Another application the researchers are pursuing is using this kind of model to simulate listening through a cochlear implant. These studies, they hope, could lead to improvements in cochlear implants that could help people with such implants focus their attention more successfully in noisy environments.

Funding: The research was funded by the National Institutes of Health.

Key Questions Answered:

Q: Why is it so hard to hear one person when everyone is talking at once?

A: Your brain is constantly fighting a “signal-to-noise” battle. Every voice hitting your ears competes for the same neural processing units. Without selective attention, your brain treats the background chatter with the same importance as your friend’s voice. This study shows that you “hear” your friend because your brain is literally multiplying their signal while turning down the “gain” on everyone else.

Q: Does “tuning out” someone actually happen in the brain?

A: Yes. The MIT model confirms that while neurons representing the person you want to hear get a boost, the neurons representing “distractor” voices exhibit a reduction in activity. You aren’t just hearing one person better; you are actively suppressing the rest.

Q: Why is it easier to hear someone if they move to my left or right?

A: The study found a “horizontal advantage.” Our brains (and the model) are highly optimized to use the time delay between sound hitting the left vs. right ear to separate voices.

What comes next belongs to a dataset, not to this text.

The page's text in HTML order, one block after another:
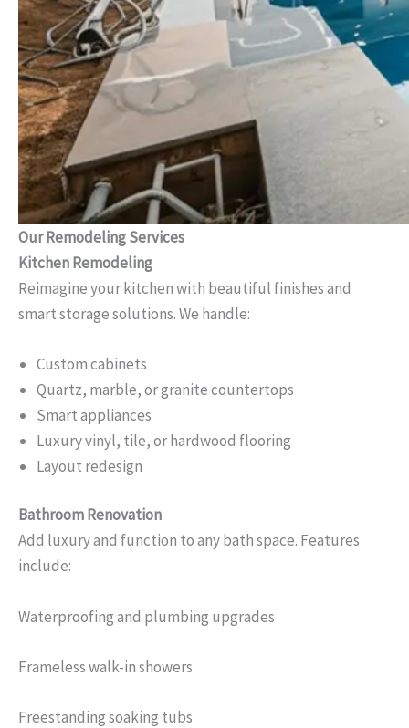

We are much less efficient at vertical separation, likely because our evolutionary environment required us to track threats and voices on the ground more often than from above or below.

Editorial Notes:

This article was edited by a Neuroscience News editor.
Journal paper reviewed in full.
Additional context added by our staff.

About this auditory neuroscience research news

Author: Sarah McDonnell
Source: MIT
Contact: Sarah McDonnell – MIT
Image: The image is credited to Neuroscience News

Original Research: Open access.
“Optimized feature gains explain and predict successes and failures of human selective listening” by Ian M. Griffith, R. Preston Hess & Josh H. McDermott. Nature Human Behavior
DOI:10.1038/s41562-026-02414-7

Abstract

Optimized feature gains explain and predict successes and failures of human selective listening

Attention facilitates communication by enabling selective listening to sound sources of interest. However, little is known about why attentional selection succeeds in some conditions but fails in others.

While neurophysiology implicates multiplicative feature gains in selective attention, it is unclear whether such gains can explain real-world attention-driven behaviour.

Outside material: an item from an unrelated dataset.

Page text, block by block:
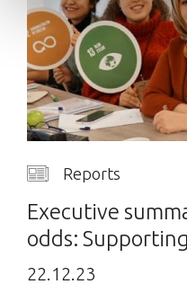
Reports
Executive
odds:
22.12.23

Here we optimized an artificial neural network with stimulus-computable feature gains to recognize a cued talker’s speech from binaural audio in ‘cocktail party’ scenarios.

Though not trained to mimic humans, the model produced human-like performance across diverse real-world conditions, exhibiting selection based both on voice qualities and on spatial location as well as selection failures in conditions where humans tended to fail.

It also predicted novel attentional effects that we confirmed in human experiments, and exhibited signatures of ‘late selection’ like those seen in human auditory cortex. The results suggest that human-like attentional strategies naturally arise from the optimization of feature gains for selective listening.